This post is about how to test modern web applications that have complex external dependencies.
Contents
Context
When I started working as a software engineer web apps looked like this:
Then they looked like this:
Now they look more like this:
It is common to have API endpoints that look like this:
That is, workflows where your own code is interleaved with (and often intricately intertwined with) external services. Increasingly, web application servers are message brokers that do some authentication and string together I/O to databases and external cloud services.
Testing has gotten harder. Tests that give you real confidence your code is correct are harder to write because your code is dependent on external services that have very complex internal rules. To make the tests resemble reality at all, you either have to have access to these external services—cloud dependencies—at test time, or you need to fake their behaviour perfectly.

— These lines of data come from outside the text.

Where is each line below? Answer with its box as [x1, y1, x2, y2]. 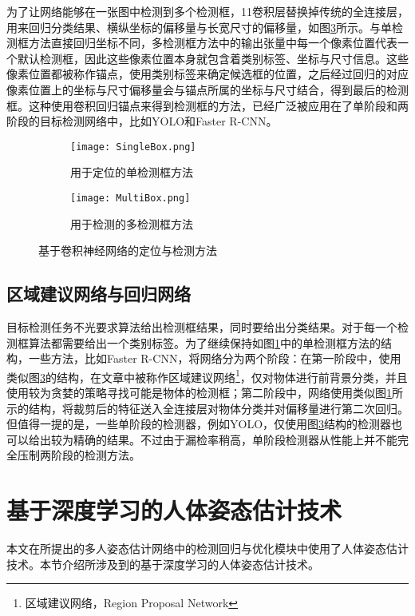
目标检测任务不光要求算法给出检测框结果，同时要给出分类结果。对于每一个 [6, 319, 397, 336]
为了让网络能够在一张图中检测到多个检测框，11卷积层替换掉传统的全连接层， [6, 3, 409, 19]
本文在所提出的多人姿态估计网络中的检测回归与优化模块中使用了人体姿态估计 [6, 540, 409, 557]
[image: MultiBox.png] [70, 193, 191, 204]
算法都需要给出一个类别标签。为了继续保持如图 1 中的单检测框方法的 [28, 334, 381, 351]
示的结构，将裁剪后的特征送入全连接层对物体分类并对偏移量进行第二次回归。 [6, 399, 409, 416]
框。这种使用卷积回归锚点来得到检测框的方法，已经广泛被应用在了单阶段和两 [6, 97, 409, 113]
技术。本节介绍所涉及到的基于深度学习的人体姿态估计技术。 [6, 555, 319, 572]

If you had to spend money every time you ran unit tests that would be a very bad developer experience. So the usual solution to this problem is:
- Don’t test at all, except manually against the live services.
- Mocking.
Mocking
Mocking is when you write a module or class that provides the same interface as the real thing, with different internals. Mocks can be classified by how close to reality they are.
A common type of mock is to replace specific operations with hardcoded outputs. For example, where you might upload an object to S3, you intercept the HTTP request and return a hardcoded JSON output with a fake ID and a successful status code. Further down, where you might download the data from S3, you again intercept the request and request hardcoded data. You can test the whole workflow this way, every time you need access to an external service, you hardcode the outputs.
The problem with this approach is it’s completely tautological. What are you asserting? The tests themselves. Your tests reduce to:
response = "derp"
assert response == "derp"
But this isn’t obvious, because hundreds of lines of boilerplate obscure this.
Another problem with fine-grained mocking is the mocked operations are smeared across all the tests, rather than being centralized. If you make a mistake in the hardcoded output, the mistake is not in one central place where fixing it fixes it for all tests, it’s smeared everywhere.
Your tests look like integration tests, but in fact what you have are a bunch of unit tests jammed into the same file, with a bunch of ad-hoc glue in between.
Bad mocks are:
- Too fine-grained.
- Have hardcoded values that have to be coordinated with the unit tests.
- Reduce to tautologies.
Test Against Reality
Prefer, in descending order:
- Test against a local instance of the real service.
- Either:
- Write a service stub: test against a stub object that internally implements the semantics of the service.
- Write a fake server: test against a fake server that internally implements the semantics of the service.
So, if you don’t have the source code of the service, you still have to reimplement its semantics, either in the source code, or as a separate server that you stand up in local development and CI.
Approach: Service Stubs
Define an interface for the service. Write an implementation that hits the real thing. Write another implementation that provides the same services. Store data in memory. When setting up the tests, pass in the fake implementation.
This has two problems:
- What if the real implementation is wrong? (e.g.: parses JSON responses incorrectly)
- What if the fake incorrectly implements the real thing?
To solve both problems, you can write a script that performs operations against both implementations, and checks that their values are either correct or compatible. This doesn’t have to run along the main unit tests (because it costs money), but it can be run occassionally or to debug issues in the service stub.
The term is from Patterns of Enterprise Application Architecture.
Approach: Fake Servers
Sometimes, access to the external service is not easily centralized, maybe because you have multiple services (in multiple languages) that all access it. In that case, rather than faking the interface for each service, you fake the whole thing: you write a quick and dirty server that exposes the endpoints you need, and implements the semantics of the real service, storing data in memory or whatever.
It doesn’t have to be a complete, or particularly sophisticated implementation: a sub-1000 line Python script often works. It’s then easier to ensure the fake server is correct, than to check the correctness of a thousand ad-hoc mocks smeared across the codebase.